Food and Drug Administration, U.S. Department of Health and
HHS Secretary Otis R. Bowen, M.D., today announced a revision
of the Food and Drug Administration's regulations that will
make promising experimental drugs more readily available to
desperately ill or dying patients.
"Under the final procedures announced today," Secretary Bowen
said, "drugs that are in controlled clinical trials can be
provided outside those trials to treat patients with serious or
immediately life-threatening diseases such as AIDS or certain
heart conditions for which no comparable or satisfactory
alternate therapy exists, assuming certain safeguards are
followed."
These safeguards include:
-- That the patient is fully informed of the risks and
expressly consents.
-- That the drug is not promoted or otherwise "commercialized",
though drug companies can charge patients to recover the cost
of the drug's manufacture, research, development and handling,
under the same rules that already apply to medical devices.
-- That fully enrolled clinical trials are underway and
continue unimpeded, and the sponsor of the drug actively
pursues marketing approval of the drug with "due diligence."
In proposing the procedures March 10, FDA Commissioner Frank E.
Young, M.D., Ph.D., said that when no alternative therapies
exist, "an experimental drug may provide the only hope."
He said that certain heart drugs and some other drugs in
research have been made available in the past. Assistant
Secretary for Health, Robert E. Windom, M.D., chairperson of
the PHS Executive Task Force on AIDS, added, "the terrible
disease AIDS and the need for effective treatments and vaccines
have focused public attention on this issue as never before."

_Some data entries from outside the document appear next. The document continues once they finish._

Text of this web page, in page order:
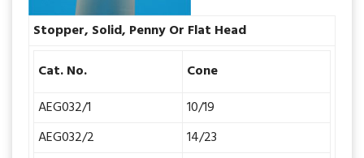
Stopper, Solid, Penny Or Flat Head
Cat. No.
Cone
AEG032/1
10/19
AEG032/2
14/23
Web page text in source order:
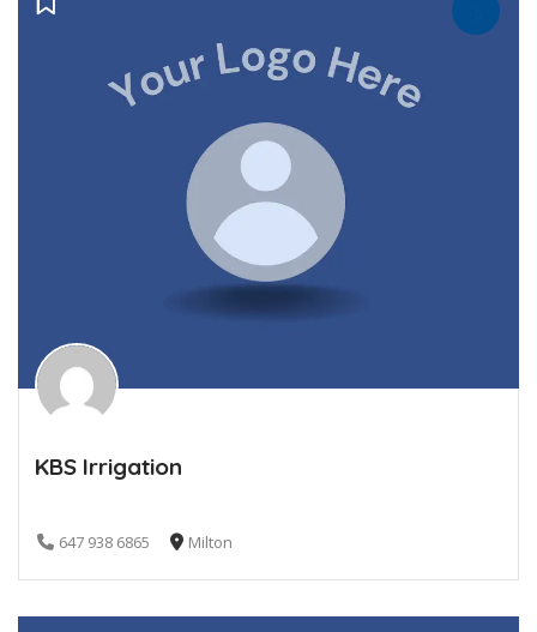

The drug's manufacturer (or other sponsor) must notify FDA 30
days before broadening the distribution of the drug or charging
for it.
To prevent use of the procedures for useless, dangerous or
fraudulent products, the new rules stipulate that FDA's
commissioner can block the distribution of products when the
evidence submitted by the drug's sponsor fails to provide a
reasonable basis for concluding that the drug may be effective
or would not expose patients to unreasonable risk.
In addition, the sponsor of the drug (generally a drug company,
but sometimes a university or government research agency) is
obliged, according to the procedures, to distribute the drug
only to licensed medical practitioners who are qualified by
training and experience to prescribe the drug.
"Life-threatening diseases" are defined as illnesses at a stage
at which death is likely to occur within months, or in which
premature death is likely without early treatment. Examples of
such diseases listed in the preamble of the regulation include
advanced congestive heart failure, herpes simplex encephalitis,
advanced and incurable cancers, advanced emphysema, bacterial
endocarditis (a dangerous infection of the heart) and
subarachnoid hemorrhage (a sudden bleeding in the brain) as
well as advanced AIDS and other severe immunodeficiency
syndromes, and uncontrollable cardiac arrythmias.
"Serious" diseases include, for example, Alzheimer's, advanced
multiple sclerosis and advanced Parkinson's disease, transient
ischemic attacks (strokes), progressive ankylosing spondylitis
(a severe arthritis of the spine), active and advanced lupus
and certain forms of epilepsy and diabetes.